Los alemanes tienen que enfrentarse así a agrias quejas de los países deudores, que acusan a los germanos de vengarse de ellos infligiéndoles una inmerecida deflación cuando fue precisamente el comportamiento previo de esos endeudados Estados periféricos el que contribuyó (y continúa contribuyendo) a sostener el empleo y la prosperidad en territorio germano. A ojos de esos miembros desafectos del euro, Alemania no solo se niega a asumir la responsabilidad de conjunto que le corresponde por la sesgada naturaleza de la unión monetaria, sino que adopta además un injusto tono moralizador cuando critica el mal hacer de países socios cuyas acciones condonó tácitamente en su momento. Entre los objetivos iniciales del euro estaba el fomento de la paz y la fraternidad europeas. Sin embargo, con las condiciones que se han dado a lo largo de estos años, en varios miembros del sur de la unión monetaria han surgido campañas difamatorias antialemanas de una ferocidad desconocida desde la Segunda Guerra Mundial.

Angela Merkel atesora la más dilatada experiencia y la credibilidad más sólida de todos los dirigentes europeos actuales. Pero ni ella (ni su sucesor o sucesora) podrá satisfacer su repetidas veces expresado deseo de poner en práctica algún tipo de liderazgo alemán explícito que guíe la zona euro hacia la salvación. Esa imposibilidad no se debe únicamente a los recuerdos aún vivos de las ansias alemanas de dominación de siete décadas atrás, sino también a la irreconciliable combinación actual de expectativas. Los llamamientos que desde facciones diferentes (tanto desde dentro del propio país como desde el exterior) se lanzan pidiendo a Alemania una acción firme —ya sea cancelando parte de los préstamos contraídos y no devueltos aún por los países deudores, o accediendo a la creación de unos bonos de deuda pública colectiva europea (los llamados eurobonos) que permitan que otros países miembros del euro puedan beneficiarse de la buena calificación crediticia de Alemania— están condenados a anularse entre sí. Por cada europeo que se beneficiaría de medidas así, habría un alemán que saldría perdiendo.

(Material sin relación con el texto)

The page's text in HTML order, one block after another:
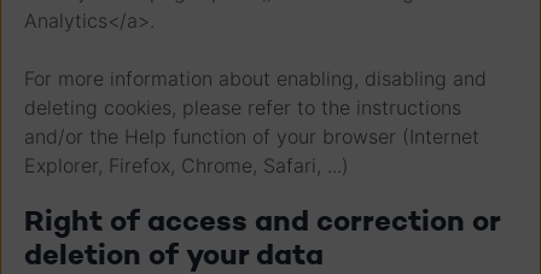
Analytics</a>.
For more information about enabling, disabling and
deleting cookies, please refer to the instructions
and/or the Help function of your browser (Internet
Explorer, Firefox, Chrome, Safari, ...)
Right of access and correction or
deletion of your data
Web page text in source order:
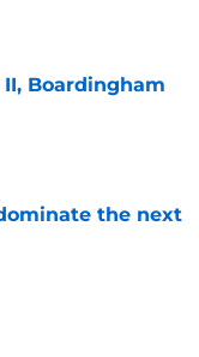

La parálisis, pues, es la nota dominante. Los incesantes llamamientos a la acción que se lanzan desde otros socios europeos chocan inevitablemente contra la insistencia alemana en no ceder.

El euro es un proyecto manifiestamente político. Esto hace que sean más alarmantes aún las deficiencias demostradas por la clase política alemana y europea, que no supo detectar la acumulación previa de presiones sobre el sistema y ha ido permanentemente por detrás de la situación a la hora de dar respuesta a la crisis desde que esta se desató. Los dirigentes europeos que, por diferentes razones, dieron impulso político a la unión monetaria de 1999 han reconocido que esta fue incompleta. Uno de los mayores obstáculos a su verdadera materialización estriba en que el Banco Central Europeo, encargado de proporcionar la principal maquinaria operativa del euro, carece de una institución europea equivalente en el plano político. Y todos los ejemplos pasados parecen indicar que se necesita esa autoridad política central para que una moneda única funcione sin contratiempos. Las uniones monetarias tienden a fracasar con el tiempo a menos que estén inscritas en un marco político coherente que posibilite la acción colectiva efectiva y el reparto de las cargas y las responsabilidades, por ejemplo, a través de una política fiscal conjunta. Muchísimas personas de muchos países así lo afirmaron antes y después del nacimiento del euro, y a pesar de ello muy poco se hizo en previsión de posibles problemas o para afrontarlos cuando resultaron ya más que evidentes. Al euro siempre lo ha perseguido ese fantasma de las advertencias pasadas que no se tomaron en serio hasta que fue demasiado tarde.